Green argues that because the 2018 Farm Bill decriminalized the substance Brown was convicted for possession of, he should be disqualified from the Federal ACCA enhancement applied to his sentence in 2019. In his opening arguments, Green told the justices that the sentencing court should use the schedules that are current at the time of sentencing, not those that were in place at the time of the original drug offenses.

“The goal of the ACCA is to incapacitate only the most serious offenders,” Green told the Court. “To do otherwise, as the government suggests, would be to ignore entirely Congress’s choice to change those drug schedules with the 2018 Farm Bill.”

Justice Samuel Alito, the court’s most conservative member, expressed skepticism about Green’s arguments. Justice Neil Gorsuch, another conservative member of the court, seemed open to the line of reasoning behind Brown’s case. 

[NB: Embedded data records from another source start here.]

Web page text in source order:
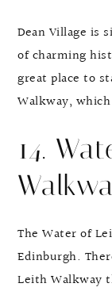
Dean Village is
of charming
great place to
Walkway,
14.
The Water of
Edinburgh.
Leith Walkway
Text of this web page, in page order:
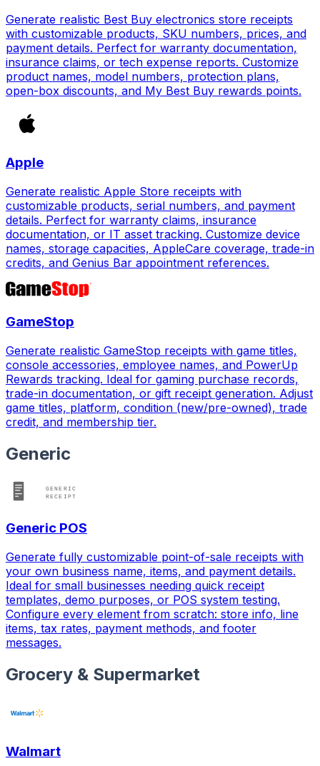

More liberal justices like Ketanji Brown Jackson and Sonia Sotomayor seemed to agree with Green, that the courts should only consider drug laws at the time of the firearm possession conviction — not those in place at the time of arrest.

“This Court has said that the ordinary practice is to apply current law, including at sentencing,” Green said. “There’s no reason to deviate from that ordinary practice here.”

According to Green’s rule, that’s the best way for justice to be served in the wake of the 2018 Farm Bill. 

“I think our rule does do something very important, which is to respect Congress’s choice to change the drug schedules and to narrow the types of drugs that are going to go onto the federal schedule,” said Green. “So our rule respects the change that Congress made in 2018.”